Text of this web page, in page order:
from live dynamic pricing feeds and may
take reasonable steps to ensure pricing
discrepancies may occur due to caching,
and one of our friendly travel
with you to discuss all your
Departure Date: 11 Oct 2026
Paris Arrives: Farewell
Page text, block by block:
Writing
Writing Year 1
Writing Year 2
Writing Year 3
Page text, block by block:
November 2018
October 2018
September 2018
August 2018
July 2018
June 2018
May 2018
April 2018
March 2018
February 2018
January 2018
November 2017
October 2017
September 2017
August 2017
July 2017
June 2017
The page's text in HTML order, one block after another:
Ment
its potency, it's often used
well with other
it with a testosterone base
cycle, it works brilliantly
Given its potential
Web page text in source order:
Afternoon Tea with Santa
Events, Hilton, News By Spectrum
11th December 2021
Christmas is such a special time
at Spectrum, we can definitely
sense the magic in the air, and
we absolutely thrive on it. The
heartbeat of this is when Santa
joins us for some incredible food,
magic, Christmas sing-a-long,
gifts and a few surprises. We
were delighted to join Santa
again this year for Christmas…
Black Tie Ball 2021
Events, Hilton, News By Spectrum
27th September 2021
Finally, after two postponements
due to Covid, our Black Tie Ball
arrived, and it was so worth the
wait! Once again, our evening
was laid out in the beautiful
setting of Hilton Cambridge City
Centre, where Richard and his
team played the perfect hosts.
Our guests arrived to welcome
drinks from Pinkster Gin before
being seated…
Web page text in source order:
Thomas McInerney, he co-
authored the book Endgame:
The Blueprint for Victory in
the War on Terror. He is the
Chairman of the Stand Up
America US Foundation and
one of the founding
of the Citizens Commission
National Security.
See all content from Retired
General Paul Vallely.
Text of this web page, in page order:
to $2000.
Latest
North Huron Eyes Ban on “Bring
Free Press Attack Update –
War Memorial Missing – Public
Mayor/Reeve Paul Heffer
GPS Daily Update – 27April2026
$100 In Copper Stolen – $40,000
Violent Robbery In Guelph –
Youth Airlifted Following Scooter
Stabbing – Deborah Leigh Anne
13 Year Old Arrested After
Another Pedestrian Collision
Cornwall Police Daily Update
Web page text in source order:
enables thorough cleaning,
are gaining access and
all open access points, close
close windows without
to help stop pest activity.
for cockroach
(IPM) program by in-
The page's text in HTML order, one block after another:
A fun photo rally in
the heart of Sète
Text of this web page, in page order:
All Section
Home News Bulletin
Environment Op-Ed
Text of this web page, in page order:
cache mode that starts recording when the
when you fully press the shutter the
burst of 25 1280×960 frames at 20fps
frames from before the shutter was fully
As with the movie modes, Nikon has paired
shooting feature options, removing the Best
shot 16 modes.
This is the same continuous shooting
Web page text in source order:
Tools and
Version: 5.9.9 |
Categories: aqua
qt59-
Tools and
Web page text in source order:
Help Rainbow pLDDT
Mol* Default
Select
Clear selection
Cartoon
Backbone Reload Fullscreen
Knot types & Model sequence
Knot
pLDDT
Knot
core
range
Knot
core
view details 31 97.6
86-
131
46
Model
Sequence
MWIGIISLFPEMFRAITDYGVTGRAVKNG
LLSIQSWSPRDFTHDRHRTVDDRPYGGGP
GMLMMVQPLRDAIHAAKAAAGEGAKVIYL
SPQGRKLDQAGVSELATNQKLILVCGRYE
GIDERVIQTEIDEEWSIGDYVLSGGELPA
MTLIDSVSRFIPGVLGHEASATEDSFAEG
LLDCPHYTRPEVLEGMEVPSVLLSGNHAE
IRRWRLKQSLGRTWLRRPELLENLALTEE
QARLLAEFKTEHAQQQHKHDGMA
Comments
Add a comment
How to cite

___

Task requirements –
Only lines with the word "again" go in the answer. Take them all from the entries above.

Solution –
again this year for Christmas…
wait! Once again, our evening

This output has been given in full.